A Portland Timbers fans covers his head to stay cool in the 100 degree heat before the start of a game against the Seattle Sounders at Providence Park. Troy Wayrynen-USA TODAY Sports

This spirit is reflected in the five principles that the network is founded on: undertake systematic efforts to promote greater environmental responsibility, reduce overall climate impact, educate for climate action, promote sustainable and responsible consumption, and advocate for climate action through communication.

“Sports have massive power to advocate to policymakers too,” Xhafeeri-Salihu says. “Policy takes a long time and we need to accelerate that. Sports actors need to be vocal to ensure at the end of the day that sports as we know it will have a future.”

Xhafeeri-Salihu also points to the power that sports have in communicating positive messaging around climate action to their fans.

“Fans have a role to play, because everything dictates the demand,” says Xhafeeri-Salihu. “We do not need to kill sports, or not be going to games or watching games. It is more about trying to do something we haven’t done before, which is simply understanding the environmental costs. And that is only going to happen if we believe in science.”

As of today, the Sports for Climate Action Framework has 350 signees.
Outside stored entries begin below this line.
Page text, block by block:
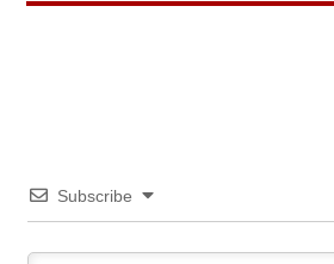
Subscribe
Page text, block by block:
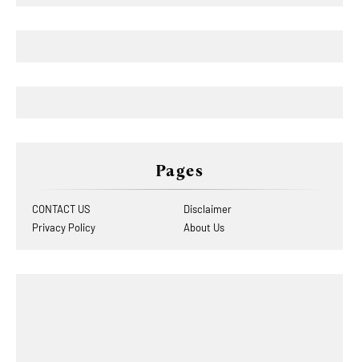
Pages
CONTACT US
Disclaimer
Privacy Policy
About Us
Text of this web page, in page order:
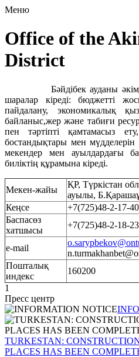
Меню
Office of the
District
Бәйдібек ауданы
шаралар кіреді: бюджетті
пайдалану, экономикалық
байланыс,жер және табиғи
пен тәртіпті қамтамасыз
бостандықтары мен
мекендер мен ауылдардағы
биліктің құрамына кіреді.
Мекен-жайы
ҚР, Түркістан
ауылы,
Кеңсе
+7(725)48-2-17-40
Баспасөз
хатшысы
+7(725)48-2-18-23
e-mail
Пошталық
индекс
160200
1
Пресс центр
TURKESTAN:
PLACES HAS BEEN
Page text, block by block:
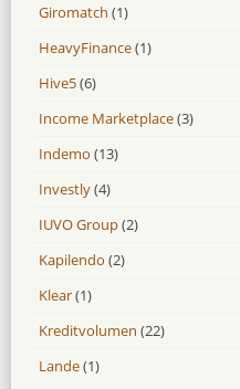
Giromatch (1)
HeavyFinance(1)
Hive5(6)
Income Marketplace(3)
Indemo (13)
Investly(4)
IUVO Group(2)
Kapilendo (2)
Klear(1)
Kreditvolumen (22)
Lande(1)
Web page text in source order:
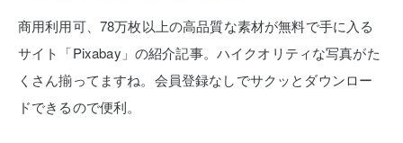
商用利用可、78万枚以上の高品質な素材が無料で手に入る
サイト「Pixabay」の紹介記事。ハイクオリティな写真がた
くさん揃ってますね。会員登録なしでサクッとダウンロー
ドできるので便利。
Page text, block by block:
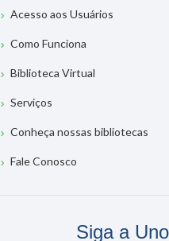
Acesso aos Usuários
Como Funciona
Biblioteca Virtual
Serviços
Conheça nossas bibliotecas
Fale Conosco
Siga a
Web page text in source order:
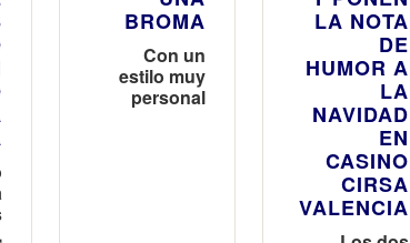
BROMA
Con un
estilo muy
personal
LA NOTA
DE
HUMOR A
LA
NAVIDAD
EN
CASINO
CIRSA
VALENCIA
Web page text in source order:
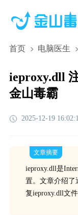
首页 电脑医生
ieproxy.dll
金山毒霸
2025-12-19
文章摘要
ieproxy.dll是
置。文章介绍了
复ieproxy.dll文
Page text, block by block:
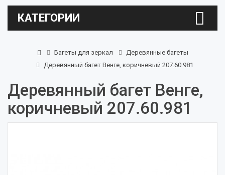
КАТЕГОРИИ
Багеты для зеркал
Деревянные багеты
Деревянный багет Венге, коричневый 207.60.981
Деревянный багет Венге,
коричневый 207.60.981
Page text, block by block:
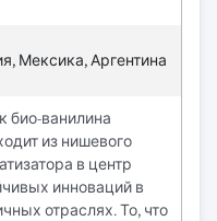
Мексика, Аргентина
био-ванилина
из нишевого
в центр
инноваций в
отраслях. То, что
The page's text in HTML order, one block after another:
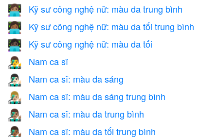
👩🏽‍💻 Kỹ sư công nghệ nữ: màu da trung bình
👩🏾‍💻 Kỹ sư công nghệ nữ: màu da tối trung bình
👩🏿‍💻 Kỹ sư công nghệ nữ: màu da tối
👨‍🎤 Nam ca sĩ
👨🏻‍🎤 Nam ca sĩ: màu da sáng
👨🏼‍🎤 Nam ca sĩ: màu da sáng trung bình
👨🏽‍🎤 Nam ca sĩ: màu da trung bình
👨🏾‍🎤 Nam ca sĩ: màu da tối trung bình

Among them are BBC Sport, NBA, Sky Sports, World Athletics, Formula 1 and Liverpool FC. But while some big-name organizations and teams have joined, the agreement hasn’t captured the entire industry.

“Some sports actors were saying ‘we are here to stage games, we have fans – they have fun and they go home, it’s not our job to fix the world’,” says Xhafeeri-Salihu. “But we know the power of sports and we believe in it, and they have a role to play. And maybe they don’t have to speak about climate change every single day, but with very little input and resources they can mobilize fans to do the right thing.”
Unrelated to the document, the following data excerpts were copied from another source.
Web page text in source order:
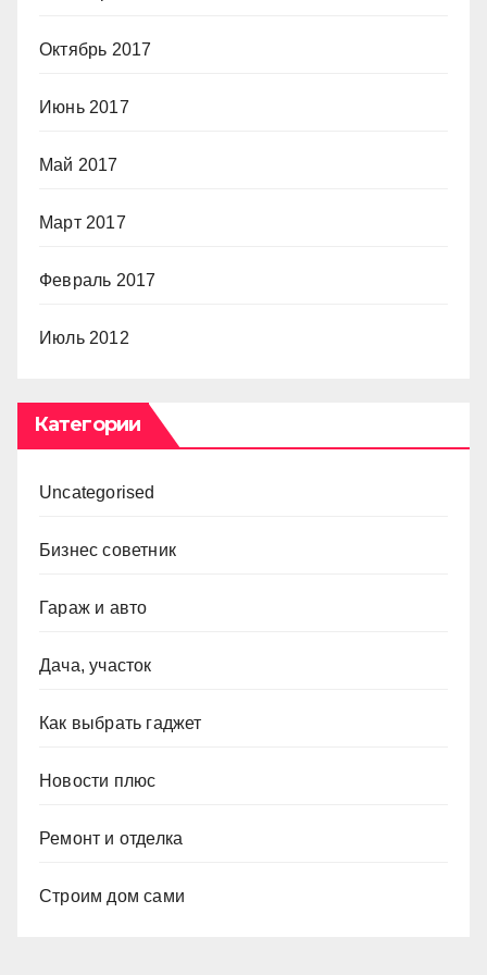
Октябрь 2017
Июнь 2017
Май 2017
Март 2017
Февраль 2017
Июль 2012
Категории
Uncategorised
Бизнес советник
Гараж и авто
Дача, участок
Как выбрать гаджет
Новости плюс
Ремонт и отделка
Строим дом сами
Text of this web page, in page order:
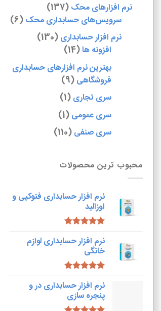
نرم افزارهای محک 137
سرویس‌های حسابداری محک 6
نرم افزار حسابداری 130
افزونه ها 14
بهترین نرم افزارهای حسابداری
فروشگاهی 9
سری تجاری 1
سری عمومی 1
سری صنفی 110
محبوب ترین محصولات
نرم افزار حسابداری فتوکپی و
اوزالید
از 5
نرم افزار حسابداری لوازم
خانگی
از 5
نرم افزار حسابداری در و
پنجره سازی
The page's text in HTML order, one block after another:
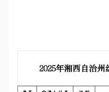
湘西自治
2025
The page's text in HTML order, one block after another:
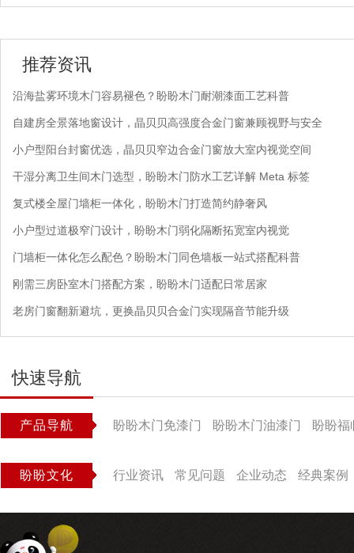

UN Climate Change has also run into obstacles with deliverables. Since the agreement is non-binding, it requires signees to hold themselves and their fellow sports actors accountable. So while the framework was originally created with loose goals and guidance, over time Xhafeeri-Salihu and her team have established more tangible steps and goals.
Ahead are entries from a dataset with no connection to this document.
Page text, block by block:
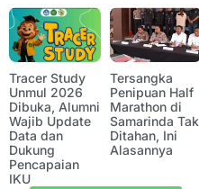
Tracer Study
Unmul 2026
Dibuka, Alumni
Wajib Update
Data dan
Dukung
Pencapaian
IKU
Tersangka
Penipuan Half
Marathon di
Samarinda Tak
Ditahan, Ini
Alasannya
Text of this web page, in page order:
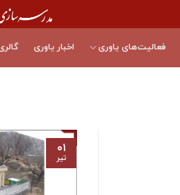
فعالیت‌های یاوری اخبار یاوری
۰۱
تیر
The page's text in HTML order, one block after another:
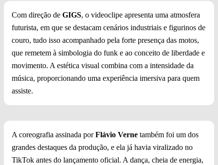
Com direção de GIGS, o videoclipe apresenta uma atmosfera
futurista, em que se destacam cenários industriais e figurinos de
couro, tudo isso acompanhado pela forte presença das motos,
que remetem à simbologia do funk e ao conceito de liberdade e
movimento. A estética visual combina com a intensidade da
música, proporcionando uma experiência imersiva para quem
assiste.
A coreografia assinada porFlávio Verne também foi um dos
grandes destaques da produção, e ela já havia viralizado no
TikTok antes do lançamento oficial. A dança, cheia de energia,

“We try to guide them, and we wanted to give them the flexibility to decide because they all have different capacities,” she says. “We didn’t want to be prescriptive but we found that everything was taking a long time, so we put together targets.”

Participants are now encouraged to report steps and initiatives they have tried, even if they have failed. And in order to remain in the framework, all signatories must submit annual public reporting. That reporting process was to begin in December 2021 and as of now, there aren’t any public reports available. Xhafeeri-Salihu also encourages participants to embed the framework goals in their business model as opposed to leaving it all to one person or representative.

Additionally, three years after the original initiative was launched, The Sports for Climate Action Framework took its goals a step further and joined the Race to Zero, a global movement to achieve net-zero carbon emissions by 2050. Not every organization in the framework has also signed on to this portion of the initiative, but over 60 including BBC sport, Premier League, and World Rugby, have agreed to this stricter goal.

Some participants, like Premier League’s Tottenham Hotspur, have announced their pledges and the steps they are taking, available to the public. Others have not been quite so open in their concrete steps. Ultimately, even with some roadblocks and a slower than hoped-for pace, Xhafeeri-Salihu remains hopeful and committed to the framework.

“I want to increase this movement further and get more signees,” she says. “To sports actors I say – please take that leap of faith! This is not easy, but it is something we have to do. It is a journey and we have to figure out if we can learn from one another and leapfrog to the right solutions. We need to demonstrate that sports can do it. Sports need to set the pace for this, they need to be winners. It’s in their DNA!”